An exploration of ecological concepts in the context of antimicrobial resistance and the use of phytochemical compounds within the ruminant gut microbiome

• Main Author: Knox, Natalie
• Other Authors: Holley, Rick (Food Science)
• Published: Agricultural Institute of Canada, publisher of Canadian Journal of Plant Science 2013
• Subjects: antibiotic resistance; ruminant gut microbiome; phytochemicals; microbial ecology; condensed tannins
• Online Access: http://hdl.handle.net/1993/14405

Secondary plant metabolites have recently been gaining interest in livestock production systems following the ban of in-feed antibiotics within the European Union. The rise in antimicrobial resistance found in pathogenic and non-pathogenic bacteria has lead to increased interest in the research community regarding the use of phythochemicals as an alternative to antibiotics. The purpose of this research was to evaluate the impact of including phytochemicals in a livestock production system. Specifically, a high tannin-containing forage, sainfoin (Onobrychis viciifolia), was evaluated in vitro for its antimicrobial effect on Escherichia coli. We determined that phytochemicals alone are not as inhibitory as synthetic antibiotics. Thus, the use of combination therapy to deter the development of antimicrobial resistance was evaluated. A myriad of plant compounds were screened for their synergistic interactions with ciprofloxacin. Geraniol, an essential oil, was identified to possess good antimicrobial activity and synergistic interactions with ciprofloxacin.

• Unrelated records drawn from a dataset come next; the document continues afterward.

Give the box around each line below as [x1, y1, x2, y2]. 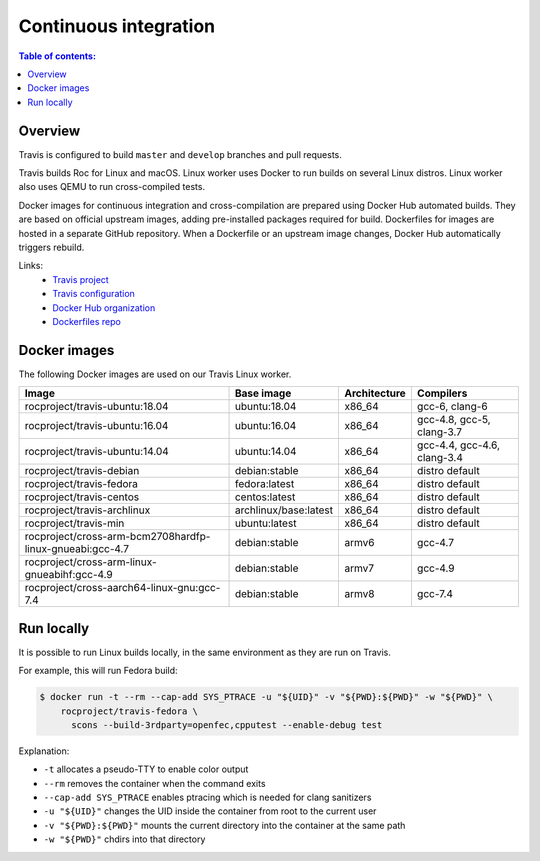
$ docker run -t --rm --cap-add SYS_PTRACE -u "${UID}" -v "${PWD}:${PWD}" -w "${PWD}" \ [39, 691, 494, 703]
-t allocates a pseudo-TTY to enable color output [43, 763, 249, 775]
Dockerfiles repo [52, 315, 122, 327]
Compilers [416, 386, 468, 400]
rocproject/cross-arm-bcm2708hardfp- [24, 530, 211, 544]
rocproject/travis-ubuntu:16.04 [24, 419, 169, 433]
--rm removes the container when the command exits [43, 777, 266, 789]
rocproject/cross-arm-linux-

Therefore the effect of long term exposure to both ciprofloxacin and geraniol were examined. Results demonstrated that once an antimicrobial concentration threshold was reached, resistance to ciprofloxacin increased markedly in the presence of both geraniol and ciprofloxacin. Finally, an in vivo trial was conducted in which forty steers were fed sainfoin or alfalfa over a 9-week period to evaluate its ability to reduce E. coli shedding and its impact on gut microbiota in the context of popular theoretical ecology concepts. Results from the in vivo study indicate that sainfoin was able to promote a slight decrease in generic E. coli shedding which could be maintained throughout the trial. Using high-throughput sequencing, the effect of sainfoin on the microbial ecosystem of the ruminant gut was evaluated. Sainfoin induced a significant shift in the microbial community structure of the rumen and to a lesser extent in the hindgut. Using ecology theories, a hypothesis was formulated regarding the mechanisms that mediate the development of tolerance and the fundamental ecological processes controlling microbial population shifts. Understanding how the gut ecosystem functions and predicting its behaviour in the presence of various fluctuating environmental conditions will enable more efficient manipulation of the rumen and promote best management practices in livestock production.